Editorial du « Monde ». Ainsi donc, les Etats-Unis seraient menacés, assiégés par des partenaires commerciaux qui mettent en danger la capacité de leur industrie sidérurgique à répondre à un potentiel effort de guerre. L’argument utilisé par Donald Trump pour justifier des taxes douanières de 25 % sur les importations américaines d’acier et de 10 % sur celles d’aluminium, annoncées le 1er mars, a de quoi laisser ­pantois. S’appuyant sur une loi datant de la guerre froide, qui l’autorise à recourir à des mesures protectionnistes au nom de la « sécurité nationale », le président américain prend en effet le risque de se brouiller durablement avec ses alliés, tout en fragilisant gravement son économie.

Depuis qu’il s’est porté candidat à la ­Maison Blanche, Trump a fait du protectionnisme économique son fonds de ­commerce électoral. L’Amérique aurait été le dindon de la farce d’une mondialisation qui n’aurait profité qu’aux autres pays, détruisant l’emploi et les usines aux Etats-Unis. Une fois élu, il a dénoncé le Parte­nariat transpacifique (TPP), puis lancé une renégociation de l’Accord de libre-échange nord-américain (Alena) avec le Canada et le Mexique. Aujourd’hui, sa croisade contre le libre-échange prend une nouvelle tournure en menaçant le monde d’une guerre commerciale aux effets néfastes pour la croissance.

Effet limité sur la Chine

Le risque n’est pas à prendre à la légère, même si, à ce stade, les modalités des ­barrières douanières restent à définir, ­tandis que les convictions de la Maison Blanche semblent fluctuantes. Ainsi, alors que les ­conseillers de Donald Trump assuraient jusqu’à présent qu’aucun pays ne serait exempté des nouvelles taxes, lundi 5 mars, le président américain s’est dit prêt à épargner le Canada et le Mexique, à ­condition que ces deux gros exportateurs d’acier vers les Etats-Unis acceptent un nouvel Alena plus « juste ». Ce chantage n’a eu pour effet que d’enliser un peu plus les négociations en cours.

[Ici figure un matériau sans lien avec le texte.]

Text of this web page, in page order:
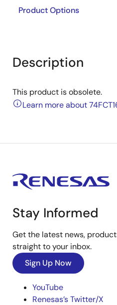
Product Options
Description
This product is obsolete.
Learn more about
Stay Informed
Get the latest news,
straight to your inbox.
Sign Up Now
YouTube
Renesas’s Twitter/X
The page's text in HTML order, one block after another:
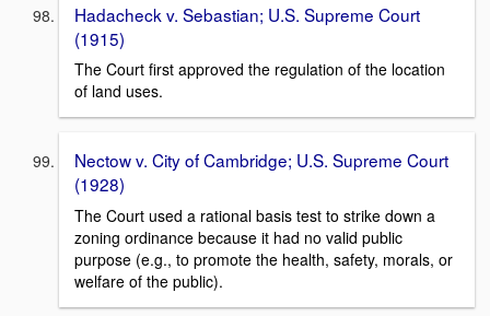
Hadacheck v. Sebastian; U.S. Supreme Court
(1915)
The Court first approved the regulation of the location
of land uses.
Nectow v. City of Cambridge; U.S. Supreme Court
(1928)
The Court used a rational basis test to strike down a
zoning ordinance because it had no valid public
purpose (e.g., to promote the health, safety, morals, or
welfare of the public).
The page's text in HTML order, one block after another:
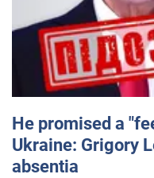
He promised a
Ukraine: Grigory
absentia
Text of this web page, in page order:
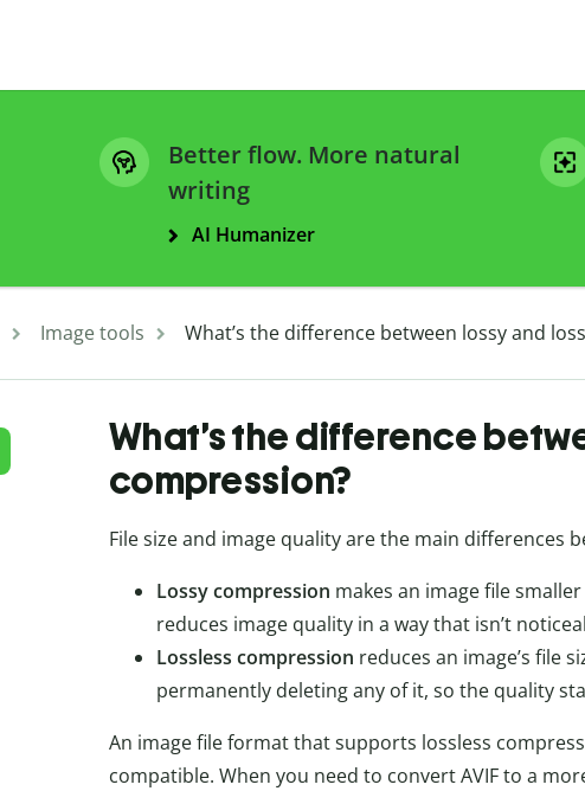
Better flow. More natural
writing
AI Humanizer
Image tools What’s the difference between lossy and
What’s the difference
compression?
File size and image quality are the main differences
Lossy compression makes an image file
reduces image quality in a way that isn’t
Lossless compression reduces an image’s file
permanently deleting any of it, so the quality
An image file format that supports lossless
compatible. When you need to convert AVIF to a
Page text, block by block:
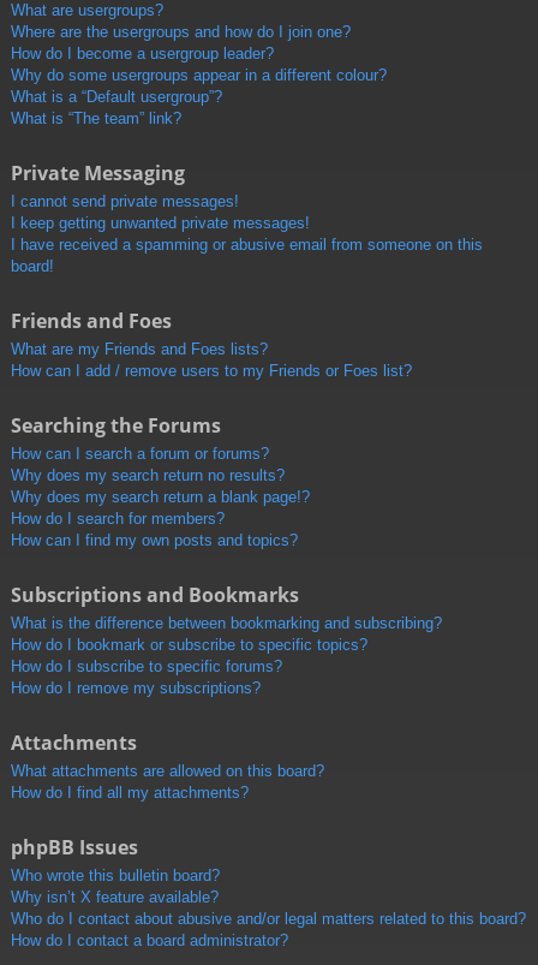
What are usergroups?
Where are the usergroups and how do I join one?
How do I become a usergroup leader?
Why do some usergroups appear in a different colour?
What is a “Default usergroup”?
What is “The team” link?
Private Messaging
I cannot send private messages!
I keep getting unwanted private messages!
I have received a spamming or abusive email from someone on this
board!
Friends and Foes
What are my Friends and Foes lists?
How can I add / remove users to my Friends or Foes list?
Searching the Forums
How can I search a forum or forums?
Why does my search return no results?
Why does my search return a blank page!?
How do I search for members?
How can I find my own posts and topics?
Subscriptions and Bookmarks
What is the difference between bookmarking and subscribing?
How do I bookmark or subscribe to specific topics?
How do I subscribe to specific forums?
How do I remove my subscriptions?
Attachments
What attachments are allowed on this board?
How do I find all my attachments?
phpBB Issues
Who wrote this bulletin board?
Why isn’t X feature available?
Who do I contact about abusive and/or legal matters related to this board?
How do I contact a board administrator?

Le paradoxe des mesures envisagées par Washington est que celles-ci n’auront qu’un effet limité sur le principal fauteur de trouble du marché mondial de l’acier et de l’aluminium, la Chine, dont la surproduction tire les prix vers le bas. Pékin est en effet un exportateur de second rang vers les Etats-Unis. Il aurait été bien plus efficace d’élaborer une riposte commune avec des alliés comme le Canada, l’Union européenne ou la Corée du Sud. Au lieu de quoi, les taxes annoncées ciblent en priorité ces partenaires historiques, qui n’auront d’autre choix que de répliquer à leur tour. Ainsi, les Européens envisagent déjà de prendre des mesures de rétorsion sur les jeans Levi’s, les motos Harley-Davidson ou le bourbon. « Nous aussi, nous pouvons être stupides », a rétorqué Jean-Claude Juncker, le président de la Commission européenne.

En attendant, il est peu probable que les taxes sur l’acier et l’aluminium parviennent à sauvegarder l’emploi aux Etats-Unis. Ces activités ne concernent que 140 000 salariés, à comparer avec les 6,5 millions d’Américains qui travaillent dans des secteurs comme l’aéronautique, l’automobile ou encore la construction, les gros utili­sateurs de métaux. Or les taxes vont renchérir leurs coûts de fabrication, sapant la compétitivité des entreprises et fragilisant l’emploi. « Les guerres commerciales sont bonnes et faciles à gagner », affirme Donald Trump. L’histoire montre au contraire que le protectionnisme, lorsqu’il est appliqué de façon aussi aveugle et systématique, ne fait que des perdants.